Intel has started shipping processors based on Cherry Trail, its next-gen tablet SoC. This Bay Trail successor is built using the same 14-nm fabrication tech as Intel's latest mobile hotness, including the Core M. The first systems based on it are due in the first half of the year.
Although additional details are scarce, Intel promises to share "specs, benchmarking information and pricing" when the first Cherry Trail-based machines are announced. CES seems like an ideal venue for Intel's partners to introduce new tablets, so perhaps we'll learn more this week.
For now, Intel says only that the new chip "offers improved graphics with great performance and battery life for both Windows and Android mainstream tablets." Atom branding will likely grace the first Cherry Trail processors, but we could see Pentium and Celeron variants if the SoC spreads to a broader range of form factors. Bay Trail eventually made its way into budget notebooks, small-form-factor PCs, and Mini-ITX motherboards.

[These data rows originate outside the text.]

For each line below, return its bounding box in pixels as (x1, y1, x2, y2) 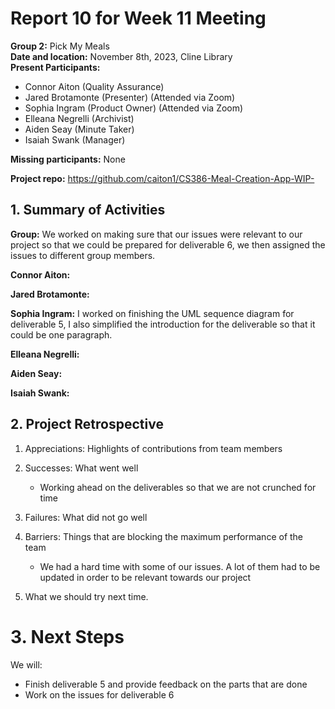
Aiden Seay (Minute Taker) (24, 123, 135, 135)
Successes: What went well (24, 462, 139, 474)
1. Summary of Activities (10, 202, 166, 219)
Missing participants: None (10, 153, 126, 165)
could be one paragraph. (10, 328, 113, 341)
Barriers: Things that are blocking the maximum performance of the (24, 530, 304, 542)
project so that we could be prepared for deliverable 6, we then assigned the (10, 238, 326, 251)
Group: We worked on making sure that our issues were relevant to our (10, 228, 303, 240)
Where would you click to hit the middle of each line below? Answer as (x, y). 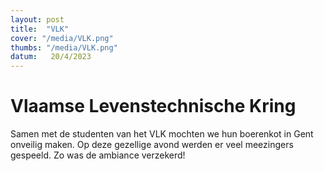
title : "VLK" (40, 29)
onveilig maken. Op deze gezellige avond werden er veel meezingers (152, 145)
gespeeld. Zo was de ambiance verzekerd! (98, 155)
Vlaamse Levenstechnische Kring (153, 106)
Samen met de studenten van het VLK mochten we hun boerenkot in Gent (162, 134)
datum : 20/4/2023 (51, 57)
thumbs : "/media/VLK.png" (64, 47)
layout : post (37, 19)

The only other official details we have relate to support for "new user experiences," such as Intel's RealSense tech. Expect some Cherry Trail devices to have depth-sensing cameras with 3D gesture recognition. The SoC also supports Intel's "no wires" initiatives, such as Wireless Display. Cellular connectivity isn't integrated into the die, but the chip can be paired with Intel's XMM 726x LTE modem.